The appraisal result of 1 user of table
For mode two, the first row user_hash of table indicates doubtful abnormal user it can be seen from above-mentioned table 1, Score is appraisal result, and the appraisal result in table 1 arranges from high to low.X1, X2, X3, X4, X5, X6 are respectively doubtful abnormal use The characteristic value of each behavior characteristic information in family, if characteristic value is 0, then it represents that the behavior feature of doubtful abnormal user is not abnormal Behavioural information;If characteristic value is non-zero numerical value, then it represents that the behavior characteristic information of doubtful abnormal user is abnormal behaviour information. For same behavior characteristic information, the size of characteristic value may indicate that abnormal severity.

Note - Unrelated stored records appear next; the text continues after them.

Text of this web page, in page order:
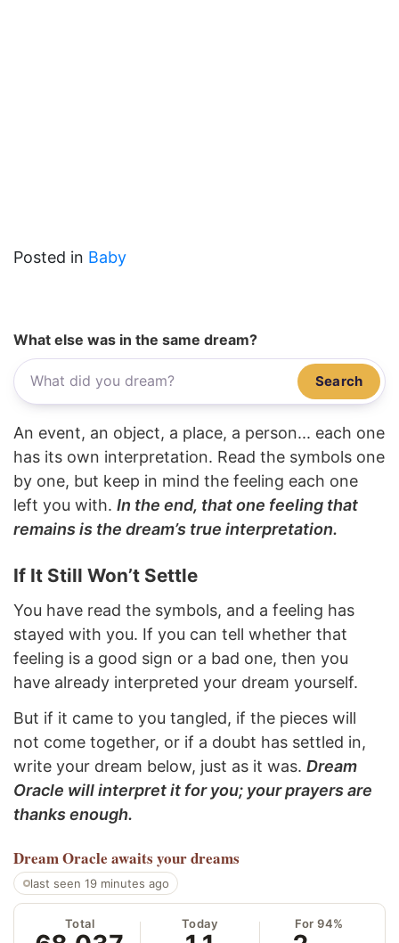
Posted in Baby
What else was in the same dream?
Search
An event, an object, a place, a person... each one
has its own interpretation. Read the symbols one
by one, but keep in mind the feeling each one
left you with. In the end, that one feeling that
remains is the dream’s true interpretation.
If It Still Won’t Settle
You have read the symbols, and a feeling has
stayed with you. If you can tell whether that
feeling is a good sign or a bad one, then you
have already interpreted your dream yourself.
But if it came to you tangled, if the pieces will
not come together, or if a doubt has settled in,
write your dream below, just as it was. Dream
Oracle will interpret it for you; your prayers are
thanks enough.
Dream Oracle awaits your dreams
last seen 19 minutes ago
Total Today For 94%
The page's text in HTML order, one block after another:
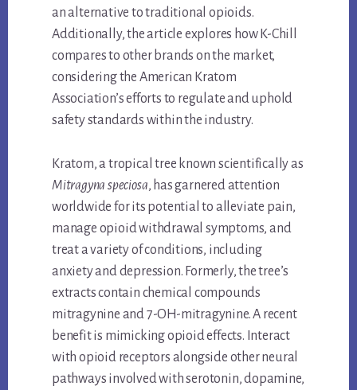
an alternative to traditional opioids.
Additionally, the article explores how K-Chill
compares to other brands on the market,
considering the American Kratom
Association’s efforts to regulate and uphold
safety standards within the industry.
Kratom, a tropical tree known scientifically as
Mitragyna speciosa, has garnered attention
worldwide for its potential to alleviate pain,
manage opioid withdrawal symptoms, and
treat a variety of conditions, including
anxiety and depression. Formerly, the tree’s
extracts contain chemical compounds
mitragynine and 7-OH-mitragynine. A recent
benefit is mimicking opioid effects. Interact
with opioid receptors alongside other neural
pathways involved with serotonin, dopamine,
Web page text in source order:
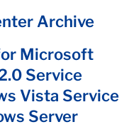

Further, method further include: acquire identity information, the entity information of user;It, will based on behavioural information to be detected Identity information and entity information are associated, also the network session of original subscriber.
In embodiments of the present invention, identity information includes true identity information and virtual identity information, true identity information Employee's data for being provided including but not limited to personnel department of acquisition source;The acquisition source of virtual identity information including but not limited to Materials for registration of the family on network;By uniform data dictionary, the field information of different logs can be unified, and then be associated with different The user information of log can achieve the specific user of positioning by association true identity information and virtual identity information.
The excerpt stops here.